Authors: Aparajita Bharti & Nikhil Iyer
Published: May 19, 2022 in the Economic Times
The Justice Sri Krishna Committee Report on a Free and Fair Digital Economy, which was the basis for the Personal Data Protection Bill, was released in July 2018. Until then, India had 16 unicorns – startups with a valuation of US$ 1 billion or more. Since then, there have been 84 more unicorns (as of May 2022). The upcoming law on data protection, currently under deliberation by the Ministry of Electronics and Information Technology, must create a conducive growth environment so that India’s startup ecosystem keeps thriving.
Broadly speaking, this law will set industry standards for data protection, resulting in enhanced customer trust in the digital economy. However, some provisions in the Personal Data Protection Bill 2019 and the Joint Parliamentary Committee’s (JPC) 2021 report merit a deeper discussion around the implications especially for India’s start-ups.
Startups around the world use various services and plug-ins to conduct their business efficiently, ranging from services that help with sending emails to customers, shipping, marketing, payments, etc. Often, these services are offered by global tech companies, who may be using foreign servers for their purposes, and who send processed data back to India to the concerned startup. Going by the JPC’s suggestions, these entities may need to obtain the DPA’s approval for each contract or scheme to be used for cross-border data transfers, which may deny approval on grounds of ‘public policy’ or ‘state policy’. This is an onerous requirement, which will require substantial resources from both the startups, and the Government. It is especially worrisome as the export-focused Information Technology/ IT enabled Services industries are crucial cogs in India’s growth story.
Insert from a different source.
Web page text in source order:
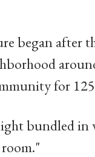
began after
for
bundled
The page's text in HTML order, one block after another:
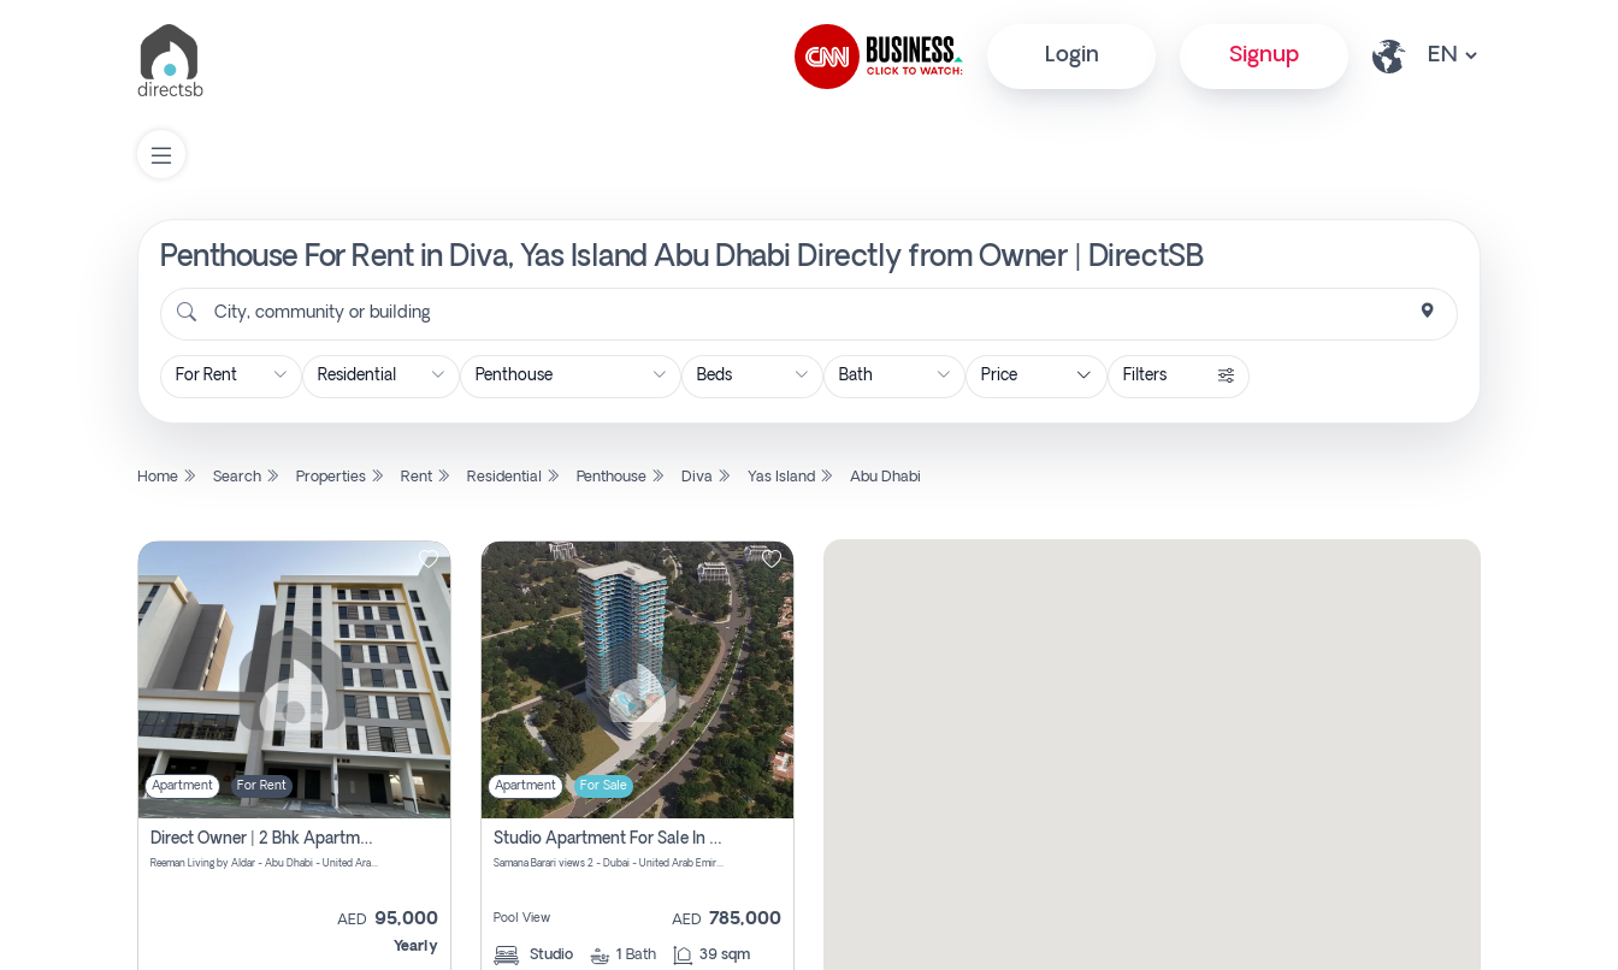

Over half of these exports are to the USA, with another quarter to Europe.
There is also immense uncertainty over how non-personal data (NPD) will be regulated. NPD is data which is stripped of any personally identifiable information or which is anonymised, e.g. weather data, geospatial data, telemetry data, travel data, etc. The ability to process this data in innovative and creative ways, often through proprietary methods is important for startups, for which they invest significant technical and financial resources. Any law which mandates sharing of NPD, is bound to affect their incentives to invest in data collection, storage, analytics, etc., as it will interfere with the companies’ intellectual property rights over their datasets. This provision can also make Indian start-ups less attractive to global funders.
Further, neither does the current Bill, nor the JPC’s suggestions, forbid the Central Government from accessing foreign data once it is in India. This has raised concerns that India may not meet data adequacy requirements – essentially, it may fail to offer adequate protection to data that is imported into India for processing. Indian startups that look to process the world’s data will find these as impediments, as other countries may forbid their companies from sending citizens’ data to India.
Another cause of concern is for start-ups focused on building products for children. According to the Bill, Indian companies creating products and services for children in edtech, gaming, social media, etc. will have to contend with a high age of consent at 18 years, even as other countries allow children to consent to data processing at a much younger age- 13 in the USA, or 16 years, as under the GDPR in Europe. India’s current Bill also puts a blanket ban on profiling children, making customisation of services difficult, e.g., to use AI to offer customised programs for children in a classroom as per their learning abilities – further disincentivising innovation for this target group.
With regulatory ambiguity on key issues, the Indian startup story is at a crossroads today. On the one hand, recent months have indicated that the market is bullish about their prospects, going by the investments they have attracted. Investors have backed startups across a range of sectors – fintech, SaaS, e-commerce, travel, healthcare, education, etc., many of which have become unicorns. On the other hand, by imposing such requirements, we risk tempting Indian founders to register their startups outside India to avoid onerous compliance. An overzealous data protection framework can, therefore, undo decades of progress that the Indian start-up ecosystem has made.
While the Indian government’s aspiration to be a global thought leader in tech regulation is appreciable, straying too far from global benchmarks can have unintended economic consequences. One hopes that the next version of the Bill that the Government brings to Parliament, will take into account the aspirations of India’s entrepreneurs, to whom we are looking to create millions of jobs of the future.